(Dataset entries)
......
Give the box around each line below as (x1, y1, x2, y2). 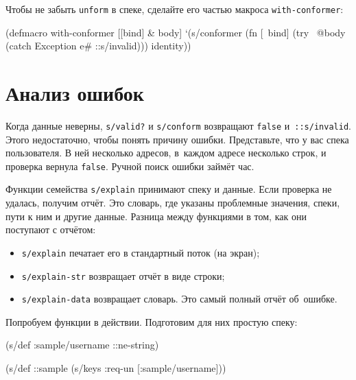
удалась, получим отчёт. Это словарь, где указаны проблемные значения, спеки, (5, 195, 340, 210)
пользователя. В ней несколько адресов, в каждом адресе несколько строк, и (5, 145, 327, 160)
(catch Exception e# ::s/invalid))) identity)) (5, 38, 191, 53)
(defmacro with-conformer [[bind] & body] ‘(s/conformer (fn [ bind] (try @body (5, 25, 346, 39)
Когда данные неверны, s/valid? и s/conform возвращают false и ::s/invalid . (5, 118, 351, 132)
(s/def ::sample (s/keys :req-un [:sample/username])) (5, 361, 226, 375)
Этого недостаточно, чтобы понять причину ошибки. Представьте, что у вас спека (5, 132, 349, 146)
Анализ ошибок (5, 79, 144, 107)
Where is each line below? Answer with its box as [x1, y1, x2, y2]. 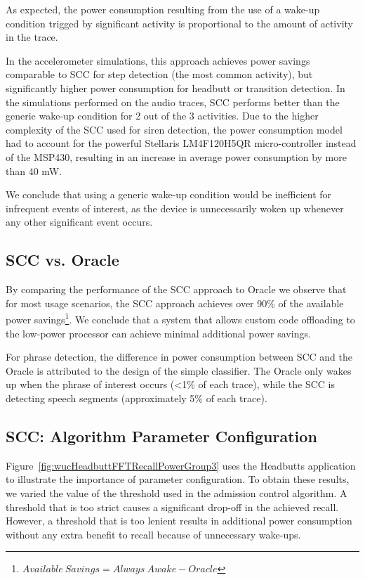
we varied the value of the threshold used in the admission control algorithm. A [6, 485, 347, 500]
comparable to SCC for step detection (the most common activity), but [6, 67, 313, 82]
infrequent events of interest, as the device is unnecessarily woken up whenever [6, 200, 344, 215]
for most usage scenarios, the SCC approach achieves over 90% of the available [6, 295, 344, 310]
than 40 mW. [6, 163, 62, 178]
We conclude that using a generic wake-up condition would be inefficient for [6, 187, 332, 202]
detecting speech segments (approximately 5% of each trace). [6, 390, 267, 405]
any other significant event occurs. [6, 214, 153, 229]
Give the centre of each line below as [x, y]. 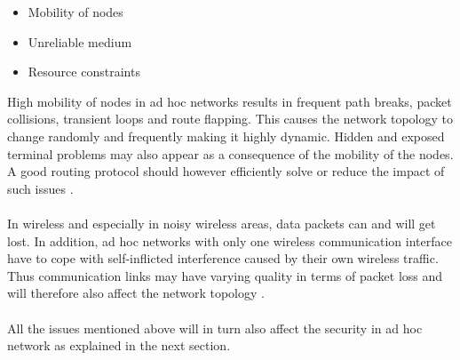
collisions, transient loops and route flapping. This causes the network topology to [230, 119]
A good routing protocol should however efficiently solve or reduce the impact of [226, 171]
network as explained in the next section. [119, 345]
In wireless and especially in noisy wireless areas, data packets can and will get [222, 223]
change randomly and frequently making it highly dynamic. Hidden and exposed [226, 136]
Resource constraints [84, 72]
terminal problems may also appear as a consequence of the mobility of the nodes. [230, 153]
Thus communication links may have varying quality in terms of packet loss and [225, 275]
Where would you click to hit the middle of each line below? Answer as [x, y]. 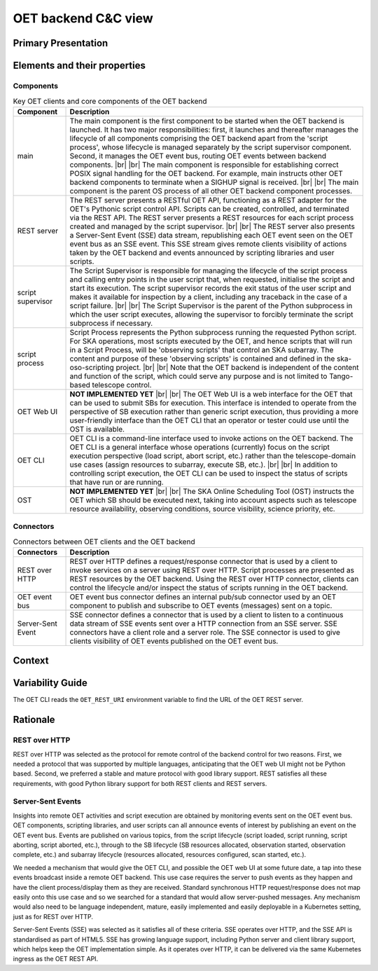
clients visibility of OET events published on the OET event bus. [174, 641]
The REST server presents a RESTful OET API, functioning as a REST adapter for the [208, 200]
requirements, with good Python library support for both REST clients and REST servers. [140, 783]
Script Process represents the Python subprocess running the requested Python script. [213, 332]
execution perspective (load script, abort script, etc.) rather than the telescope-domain [213, 455]
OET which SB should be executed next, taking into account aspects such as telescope [213, 500]
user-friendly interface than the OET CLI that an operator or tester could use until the [209, 420]
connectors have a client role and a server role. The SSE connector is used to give [205, 632]
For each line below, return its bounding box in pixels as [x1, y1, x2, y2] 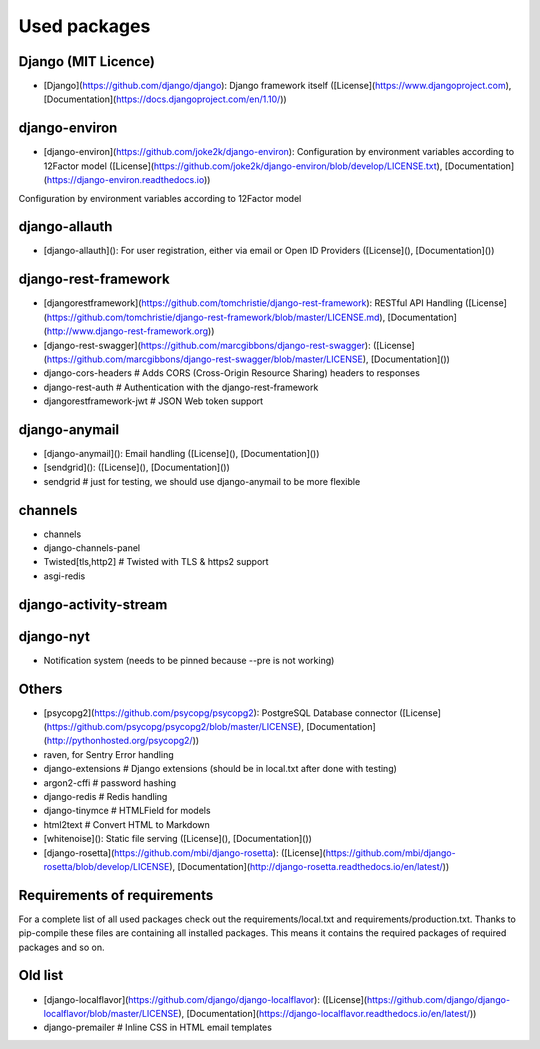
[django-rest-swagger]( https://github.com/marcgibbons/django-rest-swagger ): [43, 339, 371, 351]
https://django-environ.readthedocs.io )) [46, 174, 211, 186]
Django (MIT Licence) [18, 53, 155, 70]
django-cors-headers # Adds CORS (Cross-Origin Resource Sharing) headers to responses [43, 367, 420, 379]
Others [18, 680, 63, 697]
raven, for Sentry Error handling [43, 748, 174, 760]
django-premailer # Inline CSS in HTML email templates [43, 1021, 272, 1034]
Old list [18, 967, 64, 984]
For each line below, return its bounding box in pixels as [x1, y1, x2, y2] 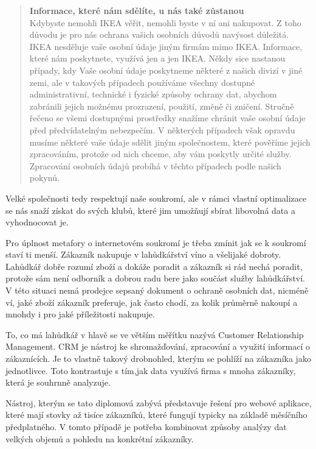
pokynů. [29, 171, 60, 184]
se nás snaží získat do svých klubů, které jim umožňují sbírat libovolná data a [5, 203, 295, 216]
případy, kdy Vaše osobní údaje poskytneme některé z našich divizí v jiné [29, 63, 303, 76]
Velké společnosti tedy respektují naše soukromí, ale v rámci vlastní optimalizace [5, 191, 307, 204]
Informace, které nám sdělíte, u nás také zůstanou [29, 4, 244, 16]
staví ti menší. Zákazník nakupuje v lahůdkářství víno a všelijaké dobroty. [5, 248, 281, 261]
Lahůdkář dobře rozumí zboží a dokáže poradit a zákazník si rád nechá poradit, [5, 260, 303, 272]
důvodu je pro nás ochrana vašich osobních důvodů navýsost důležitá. [29, 28, 289, 41]
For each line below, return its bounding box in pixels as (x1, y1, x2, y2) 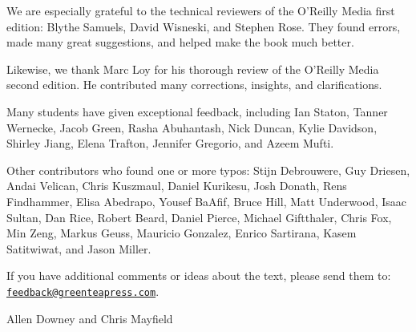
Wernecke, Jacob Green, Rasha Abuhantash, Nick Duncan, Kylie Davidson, (6, 119, 378, 136)
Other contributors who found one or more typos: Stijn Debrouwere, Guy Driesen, (6, 161, 410, 178)
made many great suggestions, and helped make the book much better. (6, 34, 354, 51)
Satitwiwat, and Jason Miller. (6, 240, 151, 257)
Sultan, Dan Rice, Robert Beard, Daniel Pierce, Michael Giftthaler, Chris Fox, (6, 209, 392, 225)
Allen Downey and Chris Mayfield (6, 310, 173, 326)
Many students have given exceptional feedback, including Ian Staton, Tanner (6, 103, 388, 119)
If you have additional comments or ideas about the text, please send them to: (6, 267, 391, 284)
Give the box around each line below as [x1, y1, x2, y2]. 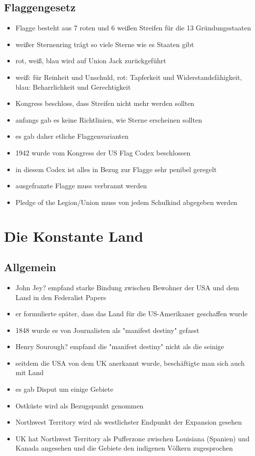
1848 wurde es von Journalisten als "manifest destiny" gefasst [15, 325, 200, 335]
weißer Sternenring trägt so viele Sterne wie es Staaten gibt [15, 39, 194, 49]
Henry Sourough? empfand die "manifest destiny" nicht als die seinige [15, 341, 224, 352]
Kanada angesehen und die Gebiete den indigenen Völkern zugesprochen [15, 443, 233, 453]
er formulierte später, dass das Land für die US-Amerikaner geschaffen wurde [15, 308, 248, 319]
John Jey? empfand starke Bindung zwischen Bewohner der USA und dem [15, 282, 239, 292]
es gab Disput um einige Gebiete [15, 384, 113, 394]
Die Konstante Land [4, 226, 144, 246]
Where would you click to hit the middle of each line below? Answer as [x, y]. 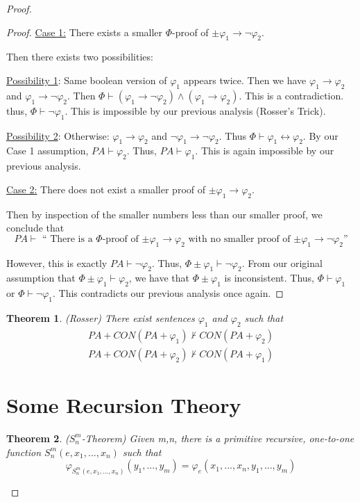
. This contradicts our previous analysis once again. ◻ [168, 293]
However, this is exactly [57, 262]
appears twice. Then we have [245, 80]
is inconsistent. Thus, [269, 278]
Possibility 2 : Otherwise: [58, 135]
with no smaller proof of [239, 239]
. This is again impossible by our [265, 151]
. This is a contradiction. [291, 95]
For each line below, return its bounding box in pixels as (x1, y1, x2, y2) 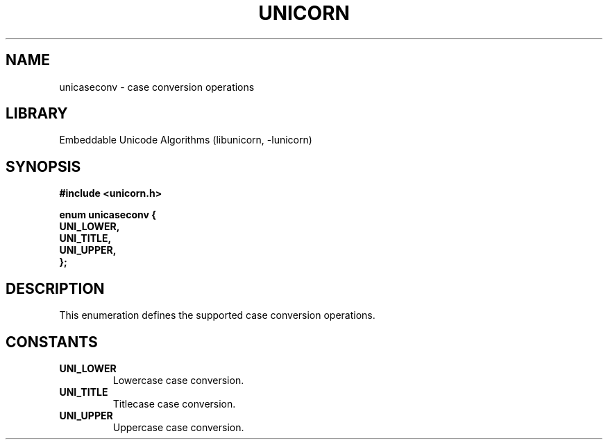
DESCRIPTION (6, 279, 105, 297)
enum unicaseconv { (59, 209, 156, 221)
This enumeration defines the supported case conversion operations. (59, 309, 375, 322)
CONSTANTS (6, 333, 98, 351)
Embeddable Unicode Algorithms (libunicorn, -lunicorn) (59, 134, 312, 146)
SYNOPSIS (6, 157, 81, 175)
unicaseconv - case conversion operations (59, 80, 255, 93)
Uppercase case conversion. (112, 421, 244, 433)
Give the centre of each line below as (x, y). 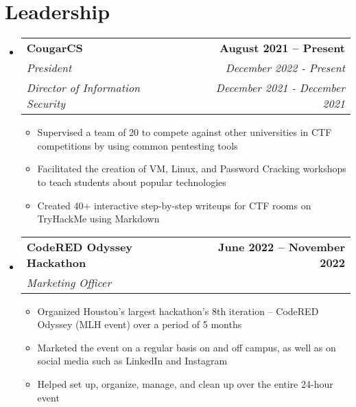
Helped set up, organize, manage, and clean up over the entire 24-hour (185, 384)
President (49, 68)
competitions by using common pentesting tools (138, 145)
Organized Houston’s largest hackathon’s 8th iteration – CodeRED (178, 311)
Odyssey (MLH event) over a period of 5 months (140, 324)
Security (46, 104)
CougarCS (55, 48)
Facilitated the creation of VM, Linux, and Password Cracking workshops (192, 168)
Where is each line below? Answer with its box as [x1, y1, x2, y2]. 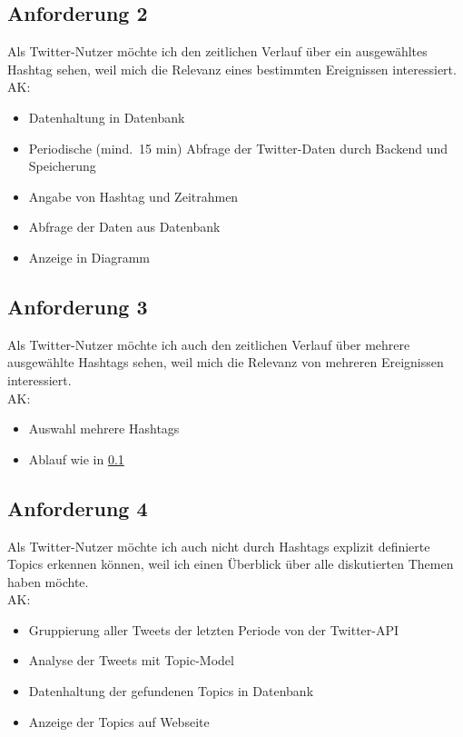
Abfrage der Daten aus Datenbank [28, 217, 221, 236]
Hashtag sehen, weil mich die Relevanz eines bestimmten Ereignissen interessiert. [7, 59, 457, 78]
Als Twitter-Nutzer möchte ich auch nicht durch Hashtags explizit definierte [7, 536, 430, 555]
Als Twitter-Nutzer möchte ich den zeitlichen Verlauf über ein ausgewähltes [7, 42, 428, 61]
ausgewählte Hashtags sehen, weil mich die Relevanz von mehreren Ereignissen [7, 353, 444, 372]
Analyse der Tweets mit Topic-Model [28, 651, 234, 670]
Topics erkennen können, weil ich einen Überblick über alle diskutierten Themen [7, 554, 454, 573]
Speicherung [28, 156, 96, 175]
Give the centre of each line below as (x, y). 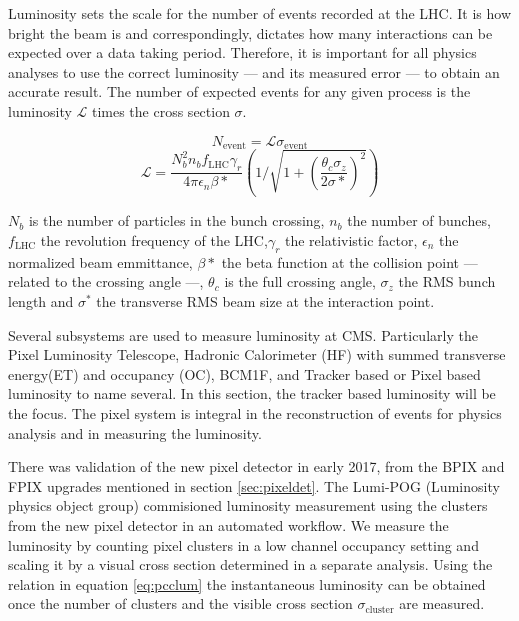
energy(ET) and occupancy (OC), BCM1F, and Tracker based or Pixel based (244, 373)
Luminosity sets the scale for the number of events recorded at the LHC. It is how (259, 13)
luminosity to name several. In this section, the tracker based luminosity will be (252, 393)
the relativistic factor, (351, 239)
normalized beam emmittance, (100, 261)
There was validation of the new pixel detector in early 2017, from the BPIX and (256, 466)
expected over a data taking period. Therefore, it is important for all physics (242, 52)
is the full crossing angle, (300, 281)
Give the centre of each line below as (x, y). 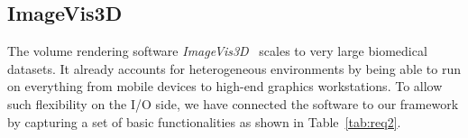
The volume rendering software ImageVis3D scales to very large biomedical (217, 51)
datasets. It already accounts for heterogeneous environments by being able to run (234, 68)
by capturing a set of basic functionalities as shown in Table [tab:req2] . (204, 121)
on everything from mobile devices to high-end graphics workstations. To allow (225, 86)
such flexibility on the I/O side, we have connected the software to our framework (233, 103)
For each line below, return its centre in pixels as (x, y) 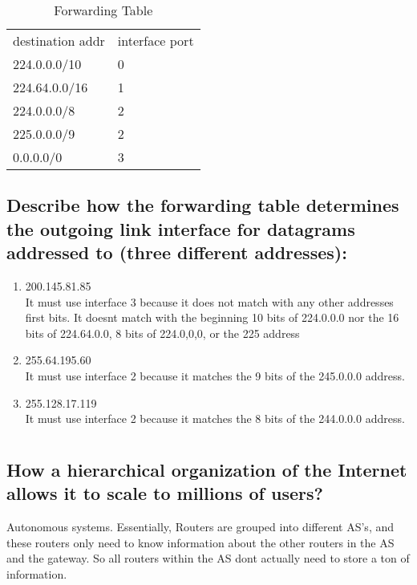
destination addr (59, 41)
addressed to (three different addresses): (177, 252)
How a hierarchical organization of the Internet (207, 469)
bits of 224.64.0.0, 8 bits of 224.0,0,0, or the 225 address (162, 333)
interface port (156, 41)
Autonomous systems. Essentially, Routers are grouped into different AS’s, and (200, 527)
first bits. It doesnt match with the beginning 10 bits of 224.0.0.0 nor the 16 (212, 317)
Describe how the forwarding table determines (203, 205)
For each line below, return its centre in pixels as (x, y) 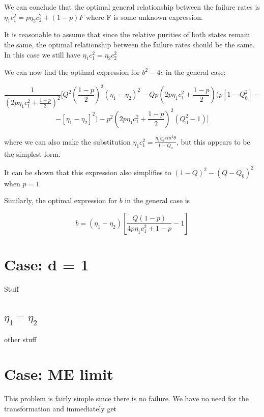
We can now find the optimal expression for (72, 72)
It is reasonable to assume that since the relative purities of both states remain (127, 34)
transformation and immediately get (61, 408)
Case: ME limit (59, 374)
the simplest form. (33, 154)
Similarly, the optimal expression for (61, 200)
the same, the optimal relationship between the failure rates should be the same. (129, 44)
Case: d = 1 (47, 264)
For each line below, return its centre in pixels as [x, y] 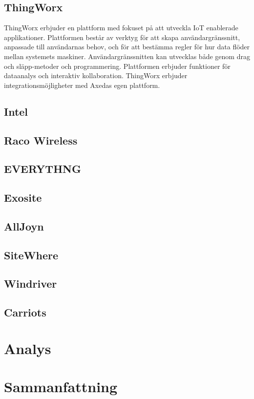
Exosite [23, 198]
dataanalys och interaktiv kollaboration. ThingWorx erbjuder [96, 75]
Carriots [25, 312]
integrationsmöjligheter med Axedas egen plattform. [82, 85]
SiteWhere [31, 255]
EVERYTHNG [42, 169]
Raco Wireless [41, 140]
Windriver [31, 283]
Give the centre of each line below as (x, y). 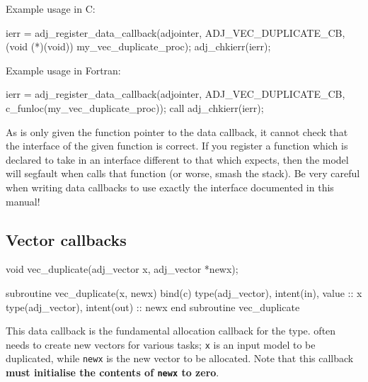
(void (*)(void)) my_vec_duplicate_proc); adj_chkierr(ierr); (138, 46)
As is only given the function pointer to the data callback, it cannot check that (177, 131)
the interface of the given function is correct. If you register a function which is (177, 146)
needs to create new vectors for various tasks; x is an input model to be (161, 344)
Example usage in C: (51, 9)
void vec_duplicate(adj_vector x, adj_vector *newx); (122, 269)
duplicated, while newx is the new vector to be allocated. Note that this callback (180, 358)
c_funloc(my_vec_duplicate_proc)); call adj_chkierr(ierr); (135, 107)
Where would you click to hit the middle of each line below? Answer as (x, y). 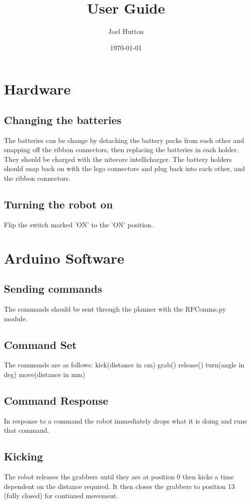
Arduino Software (64, 258)
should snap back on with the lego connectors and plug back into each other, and (125, 168)
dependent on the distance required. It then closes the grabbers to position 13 (119, 486)
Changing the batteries (63, 119)
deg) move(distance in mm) (45, 374)
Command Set (40, 344)
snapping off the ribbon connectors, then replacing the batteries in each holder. (121, 150)
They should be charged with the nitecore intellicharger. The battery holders (118, 159)
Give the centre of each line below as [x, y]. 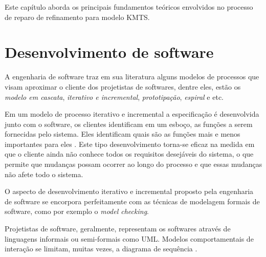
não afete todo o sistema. [44, 174]
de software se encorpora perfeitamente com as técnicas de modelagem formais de [132, 201]
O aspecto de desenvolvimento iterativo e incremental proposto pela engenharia [129, 191]
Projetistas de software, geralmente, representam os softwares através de [118, 229]
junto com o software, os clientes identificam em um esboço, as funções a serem [129, 124]
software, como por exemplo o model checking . [77, 211]
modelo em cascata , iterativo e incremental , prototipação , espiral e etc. [114, 97]
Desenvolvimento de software [109, 52]
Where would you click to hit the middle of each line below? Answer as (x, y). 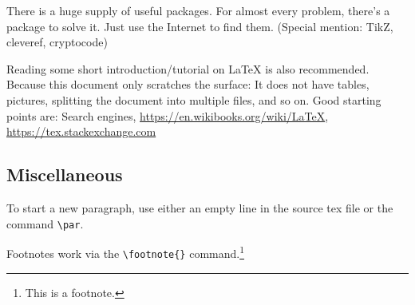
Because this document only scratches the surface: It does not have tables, (188, 84)
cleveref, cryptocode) (57, 42)
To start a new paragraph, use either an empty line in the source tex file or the (200, 207)
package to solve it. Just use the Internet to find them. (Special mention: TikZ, (200, 26)
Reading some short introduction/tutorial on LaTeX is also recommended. (188, 68)
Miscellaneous (65, 174)
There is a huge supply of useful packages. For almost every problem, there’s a (198, 10)
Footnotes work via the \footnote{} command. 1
......
* **What needs to be done**: Leaving every picture aside, reproduce exactly the lines above from the one with "any other significant" up to and including the one with "collisions, transient loops", and no others.

* **Written response**:
any other significant event occurs. [6, 214, 153, 229]
Give the centre of each line below as [x, y]. 
collisions, transient loops and route flapping. This causes the network topology to [230, 119]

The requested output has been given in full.